The King is “taking it easy” ahead of the Coronation for a rather unusual reason, says Ephraim Hardcastle in the Daily Mail. According to a palace source, the monarch’s fingers can “swell quite badly, especially if he travels or does too much”, and officials are worried the Archbishop of Canterbury won’t be able to get the Coronation Ring on to the royal finger. Justin Welby “might consider having some butter on standby, just in case”.

Noted

One big reason for Britain’s absurdly high house prices is good old-fashioned scarcity, says Sam Dumitriu in The Daily Telegraph. “Britain has fewer homes per person than any country in western Europe.” A recent study revealed we would need to build “442,000 new homes every year for the next 25 years” to catch up.

Zeitgeist

To determine which musicians have the “happiest” and “saddest” music, the website Crossword Solver analysed lyrics from the 120 most-streamed artists and the 1,000 most-streamed songs on Spotify in the US. It found that Gen Z pop star Olivia Rodrigo (above, right) is the happiest, with a 24.6% “positivity rate” in her lyrics, while Billie Eilish (above, left) is the gloomiest, with 18.1% of the words in her songs classed as “sad”.

Nature

Lightning rods don’t wait for the bolt to strike, says The New York Times.
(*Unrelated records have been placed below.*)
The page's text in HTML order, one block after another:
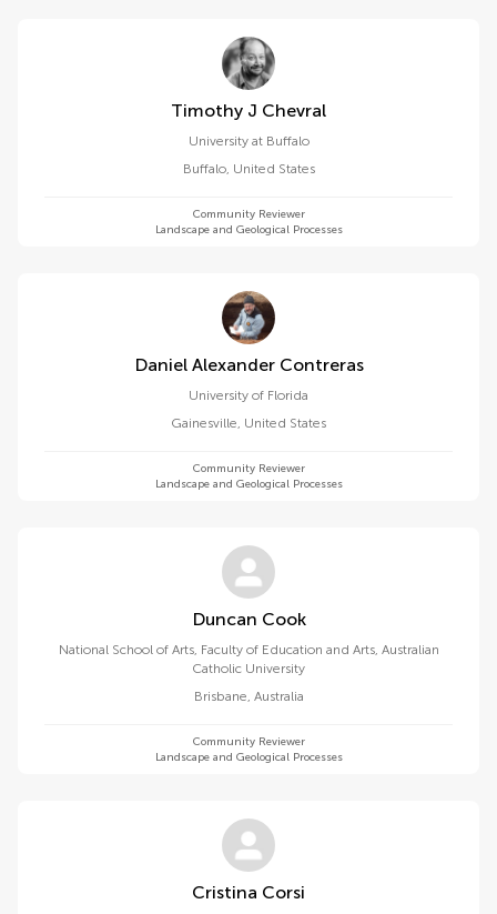
Timothy J Chevral
University at Buffalo
Buffalo, United States
Community Reviewer
Landscape and Geological Processes
Daniel Alexander Contreras
University of Florida
Gainesville, United States
Community Reviewer
Landscape and Geological Processes
Duncan Cook
National School of Arts, Faculty of Education and Arts, Australian
Catholic University
Brisbane, Australia
Community Reviewer
Landscape and Geological Processes
Cristina Corsi
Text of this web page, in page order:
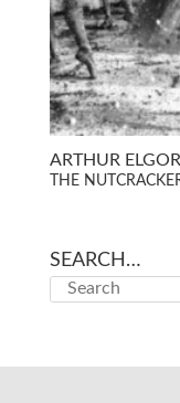
ARTHUR
THE
SEARCH…
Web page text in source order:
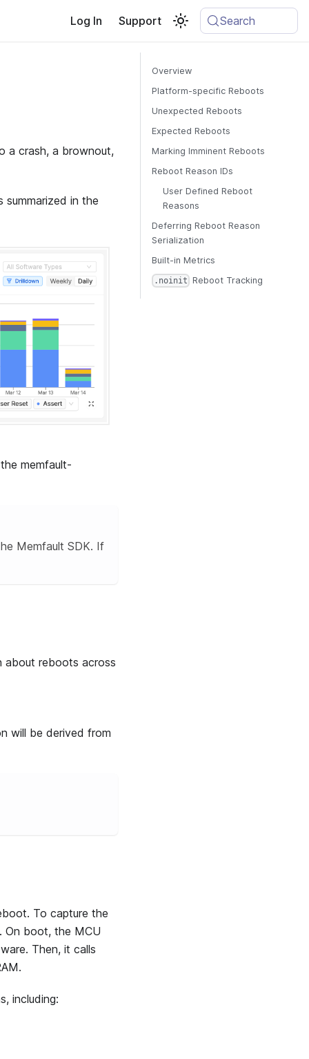
Log In Support Search
a crash, a brownout,
in the
memfault-
Memfault SDK. If
about reboots across
will be derived from
To capture the
. On boot, the MCU
Then, it calls
including:
Overview
Platform-specific Reboots
Unexpected Reboots
Expected Reboots
Marking Imminent Reboots
Reboot Reason IDs
User Defined Reboot
Reasons
Deferring Reboot Reason
Serialization
Built-in Metrics
.noinit Reboot Tracking
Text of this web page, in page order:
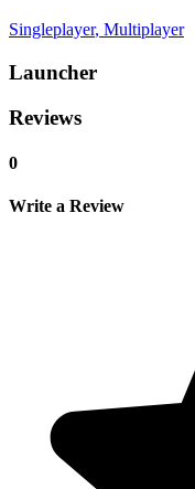
Singleplayer, Multiplayer
Launcher
Reviews
0
Write a Review

Less than a millisecond before the moment of impact, the rod – provoked by the negative discharge of the lightning – sends a positive discharge up to it. This phenomenon is incredibly hard to record on camera, but researchers “recently got lucky”, capturing a strike in the Brazilian city of São José dos Campos “with high-speed video cameras at very high resolution”.

Inside politics

Keir Starmer certainly isn’t the first politician accused of being too dependent on focus groups to tell him what to think, says the Mail on Sunday’s Dan Hodges on Twitter. Back in the Blair days, a cabinet minister had a line in their party conference speech attacking the menace of focus groups – and “asked for the speech to be run past a focus group in advance”.

Snapshot

It’s Apo Whang-Od, a 106-year-old who has become Vogue’s oldest-ever cover star. Whang-Od, who appears on the front of the April edition of Vogue Philippines, is a master of an indigenous “hand-tapped” tattoo technique which uses a bamboo stick, a thorn, water and coal. “We felt she represented our ideals of what is beautiful about our Filipino culture,” magazine editor-in-chief Bea Valdes tells CNN. “We believe that the concept of beauty needs to evolve.”

Quoted

quoted 6.4.23

“Americans are a people so extreme in politics, or religion, or both, that they could not live in peace anywhere else.”